A nova concepção de acesso à justiça por meio da Defensoria Pública, inovando os métodos e instrumentos de solução de conflitos individuais e coletivos, tanto na esfera judicial quanto extrajudicialmente, buscou romper com o arcaico e ineficiente sistema de assistência judiciária (bem mais limitada que a assistência jurídica) até então vigente na lida forense e que ainda hoje perdura na grande maioria das unidades judiciárias, prestada de forma precária e não raras vezes até mesmo de modo abnegado por estudantes nos núcleos de prática jurídica das faculdades de Direito, servidores públicos municipais em desvio de função para atender interesses políticos locais e advogados dativos nomeados pelos próprios juízes encarregados de julgarem as causas, neste último caso, com elevados custos para o erário, pois quem paga os honorários dos dativos, arbitrados pelos juízes que os nomeiam, é a sociedade.

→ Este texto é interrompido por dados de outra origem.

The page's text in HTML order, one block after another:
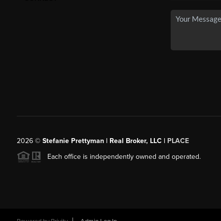
2026© Stefanie Prettyman | Real Broker, LLC | PLACE
Each office is independently owned and operated.
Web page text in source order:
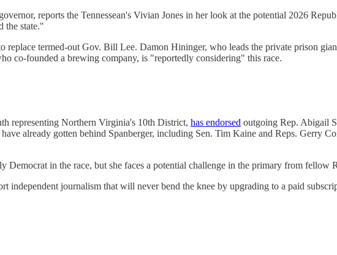
reports the Tennessean's Vivian Jones in her look at the potential 2026
the state."
replace termed-out Gov. Bill Lee. Damon Hininger, who leads the private prison
co-founded a brewing company, is "reportedly considering" this race.
representing Northern Virginia's 10th District, has endorsed outgoing Rep. Abigail
already gotten behind Spanberger, including Sen. Tim Kaine and Reps. Gerry
Democrat in the race, but she faces a potential challenge in the primary from fellow
independent journalism that will never bend the knee by upgrading to a paid
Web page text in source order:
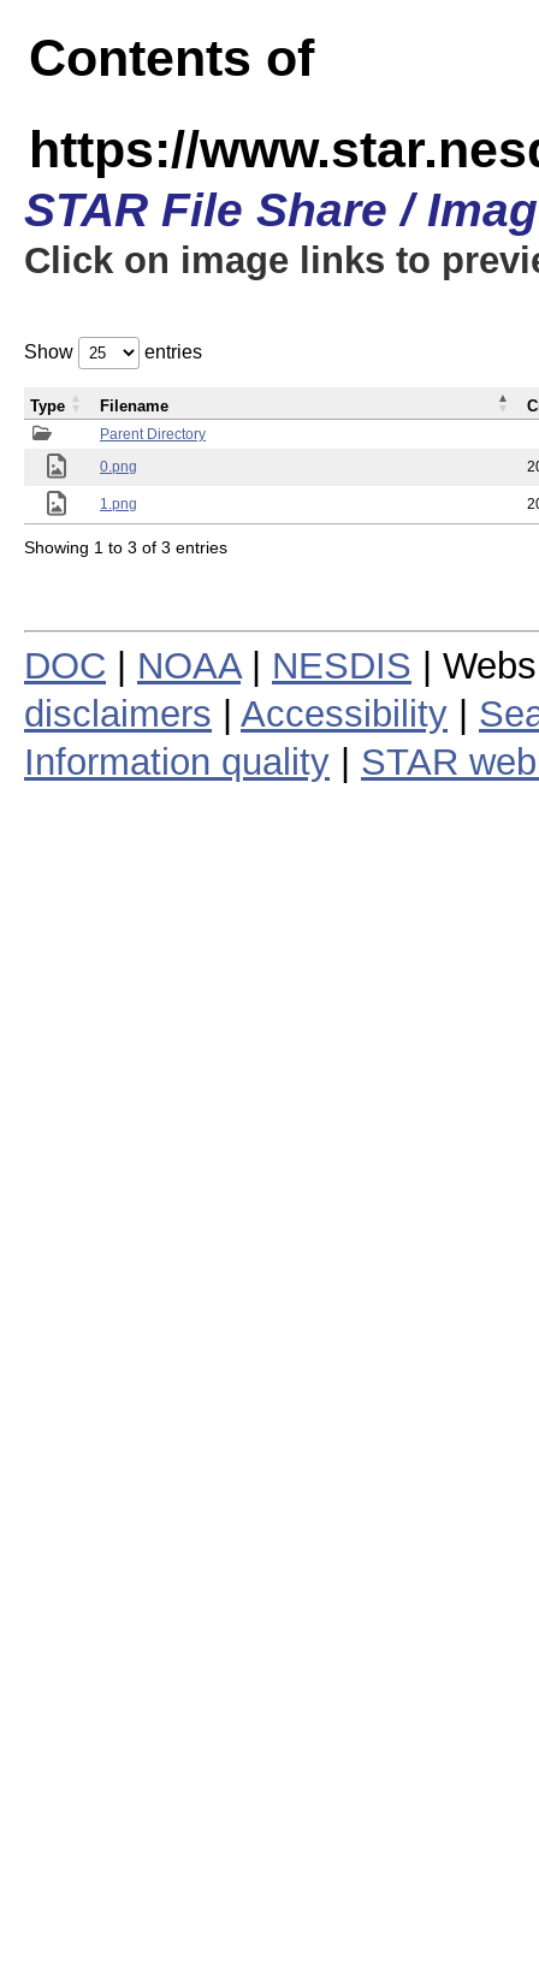
Contents of
https://
STAR File Share /
Click on image links to
Show entries
Parent Directory
0.png
1.png
Type Filename
Showing 1 to 3 of 3 entries
DOC NOAA| NESDIS |
disclaimers
Accessibility
Information quality
STAR
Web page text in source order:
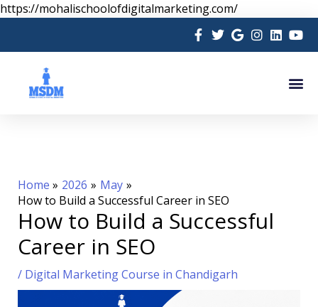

Passados mais de 25 anos de vigência da chamada Constituição Cidadã, o legislador constituinte derivado editou a Emenda Constitucional nª 80, promulgada em 04 de junho de 2014, buscando dar concretude material ao comando constitucional inserido no seu art. 5º, inciso LXXIV, para que o Estado efetivamente preste assistência jurídica integral e gratuita aos que comprovarem insuficiência de recursos, e, para tanto, assegurou à instituição Defensoria Pública a mesma autonomia funcional e administrativa e a iniciativa de proposta orçamentária conferida aos demais órgãos do Poder (Executivo, Legislativo e Judiciário) e as outras instituições constitucionalmente autônomas (Ministério Público e Tribunais de Contas), de forma compatibilizada e dentro dos limites estabelecidos na lei de diretrizes orçamentárias, a fim de que pudesse se estruturar e dotar a carreira de número suficiente de membros e de servidores de apoio necessários ao gigantesco desafio de cumprir sua missão constitucional, sobretudo em um país majoritariamente de pobres como é o Brasil.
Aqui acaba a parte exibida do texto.